I was torn about renting or buying a house before I moved, and ultimately decided that it would be too much to look for a house from another state. Plus with not knowing how long I would be unemployed, I didn’t think I would be approved for anything decent anyway.

But the other day, it just hit me that I should start looking for a one-story house, maybe a slight fixer upper, so that My Girl and I can live together and I can help her better, and help her get better. It was so strong, like when I thought I need to move to her state. It felt right.

I have never owned my own house, fully responsible. It’s an odd decision to make at this point in my life….but I also don’t think I want to rent forever and have no equity. It isn’t my first grown-up decision, but it still makes me feel excited and in awe that I can (hopefully) do this.

Today would have been my 18th wedding anniversary, so it’s fitting that I made the call today. It already seems so long ago that I was happy with him, but the pain of loss has not subsided. But I believe I am being guided by my angels and the Universe, so I trust that it is the right time to do this. If not now, when?

Life does go on.

 

 

And So, It’s Over

Late August I received an email from the lawyer that the paperwork was finalized. Today I received the settlement check.

And after nearly a year, I am divorced and off the mortgage. Out of his life, well as much as I can be with kids together. For as much aggravation as his lawyer caused, I didn’t expect the end to be so quiet, so anticlimactic, I guess.

I haven’t heard from him, except for a few very terse responses to my telling him I found a seamstress for our daughter’s homecoming dress and I made her hair appointment.

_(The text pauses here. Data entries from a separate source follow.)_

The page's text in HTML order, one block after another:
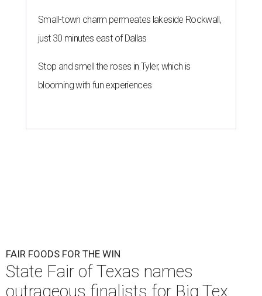
Small-town charm permeates lakeside Rockwall,
just 30 minutes east of Dallas
Stop and smell the roses in Tyler, which is
blooming with fun experiences
FAIR FOODS FOR THE WIN
State Fair of Texas names
outrageous finalists for Big Tex
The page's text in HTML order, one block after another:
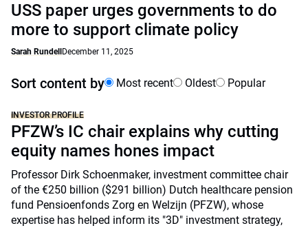
USS paper urges governments to do
more to support climate policy
Sarah Rundell December 11, 2025
Sort content by Most recent Oldest Popular
INVESTOR PROFILE
PFZW’s IC chair explains why cutting
equity names hones impact
Professor Dirk Schoenmaker, investment committee chair
of the €250 billion ($291 billion) Dutch healthcare pension
fund Pensioenfonds Zorg en Welzijn (PFZW), whose
expertise has helped inform its "3D" investment strategy,
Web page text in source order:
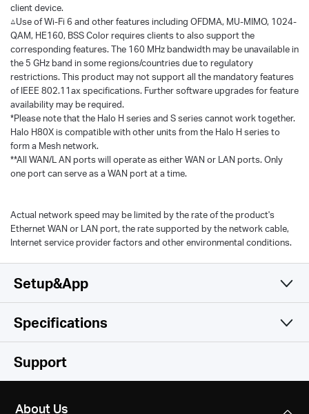
client device.
△Use of Wi-Fi 6 and other features including OFDMA, MU-MIMO, 1024-
QAM, HE160, BSS Color requires clients to also support the
corresponding features. The 160 MHz bandwidth may be unavailable in
the 5 GHz band in some regions/countries due to regulatory
restrictions. This product may not support all the mandatory features
of IEEE 802.11ax specifications. Further software upgrades for feature
availability may be required.
*Please note that the Halo H series and S series cannot work together.
Halo H80X is compatible with other units from the Halo H series to
form a Mesh network.
**All WAN/L AN ports will operate as either WAN or LAN ports. Only
one port can serve as a WAN port at a time.
Actual network speed may be limited by the rate of the product's
Ethernet WAN or LAN port, the rate supported by the network cable,
Internet service provider factors and other environmental conditions.
Setup&App
Simple and Functional
Specifications
Wireless
Support
About Us

That seems strange to me, that he has been so angry and passive aggressive the whole way, and now he is quiet. Is he happy? Relieved? Sad? Taking any responsibility? I don’t know. I guess it doesn’t really matter.

I don’t know how I feel. I’ve spent 20 years with him and have two amazing children I love so much. It’s hard to wrap my mind around the fact that that chapter is closed. That he isn’t my forever. That now I will miss things my kids do. That I chose this path.

I know it’s just fresh. I know it will pass eventually. I hope the pain doesn’t take as long to fade as my divorce took to be final.